Assigned task: The records below must be returned exactly, with every picture left out.

Records provided:
▼

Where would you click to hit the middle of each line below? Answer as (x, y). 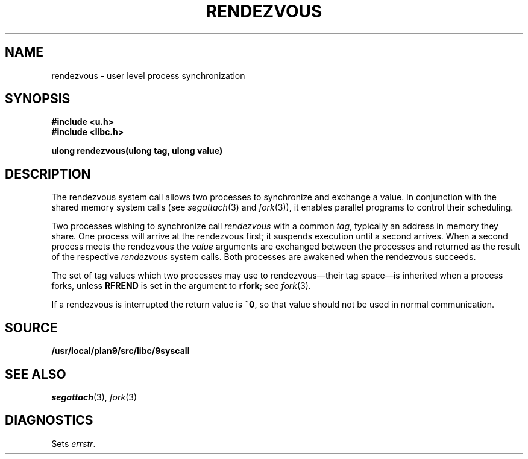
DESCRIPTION (48, 174)
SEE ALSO (36, 374)
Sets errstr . (74, 443)
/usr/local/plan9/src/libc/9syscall (121, 351)
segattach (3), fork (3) (94, 397)
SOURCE (31, 328)
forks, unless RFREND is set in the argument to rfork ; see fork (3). (181, 286)
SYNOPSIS (38, 99)
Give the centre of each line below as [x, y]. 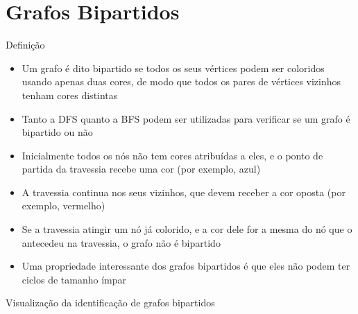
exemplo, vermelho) [63, 206]
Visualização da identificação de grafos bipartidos [110, 303]
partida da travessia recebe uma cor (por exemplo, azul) [141, 169]
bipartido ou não [57, 132]
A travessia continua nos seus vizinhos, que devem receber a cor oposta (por [184, 192]
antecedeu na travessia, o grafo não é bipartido [121, 242]
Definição [25, 45]
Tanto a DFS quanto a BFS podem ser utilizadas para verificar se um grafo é [186, 118]
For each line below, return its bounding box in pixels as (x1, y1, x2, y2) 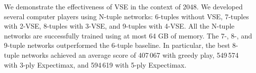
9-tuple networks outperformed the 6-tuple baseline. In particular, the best (4, 40, 230, 50)
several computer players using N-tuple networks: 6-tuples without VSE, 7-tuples (4, 11, 249, 21)
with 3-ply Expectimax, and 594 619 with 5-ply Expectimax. (4, 59, 187, 70)
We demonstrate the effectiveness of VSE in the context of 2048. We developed (4, 1, 243, 11)
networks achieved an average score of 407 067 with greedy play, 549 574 (21, 49, 239, 60)
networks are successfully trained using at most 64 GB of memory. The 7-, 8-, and (4, 30, 253, 40)
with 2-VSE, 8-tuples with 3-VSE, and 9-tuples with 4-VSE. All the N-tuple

▲

Task output:
Where would you click to hit the middle of each line below? Answer as (x, y). 
DESCRIPTION (48, 174)
SEE ALSO (36, 374)
Sets errstr . (74, 443)
/usr/local/plan9/src/libc/9syscall (121, 351)
segattach (3), fork (3) (94, 397)
SOURCE (31, 328)
forks, unless RFREND is set in the argument to rfork ; see fork (3). (181, 286)
SYNOPSIS (38, 99)
Give the centre of each line below as [x, y]. 
exemplo, vermelho) [63, 206]
Visualização da identificação de grafos bipartidos [110, 303]
partida da travessia recebe uma cor (por exemplo, azul) [141, 169]
bipartido ou não [57, 132]
A travessia continua nos seus vizinhos, que devem receber a cor oposta (por [184, 192]
antecedeu na travessia, o grafo não é bipartido [121, 242]
Definição [25, 45]
Tanto a DFS quanto a BFS podem ser utilizadas para verificar se um grafo é [186, 118]
For each line below, return its bounding box in pixels as (x1, y1, x2, y2) 
9-tuple networks outperformed the 6-tuple baseline. In particular, the best (4, 40, 230, 50)
several computer players using N-tuple networks: 6-tuples without VSE, 7-tuples (4, 11, 249, 21)
with 3-ply Expectimax, and 594 619 with 5-ply Expectimax. (4, 59, 187, 70)
We demonstrate the effectiveness of VSE in the context of 2048. We developed (4, 1, 243, 11)
networks achieved an average score of 407 067 with greedy play, 549 574 (21, 49, 239, 60)
networks are successfully trained using at most 64 GB of memory. The 7-, 8-, and (4, 30, 253, 40)
with 2-VSE, 8-tuples with 3-VSE, and 9-tuples with 4-VSE. All the N-tuple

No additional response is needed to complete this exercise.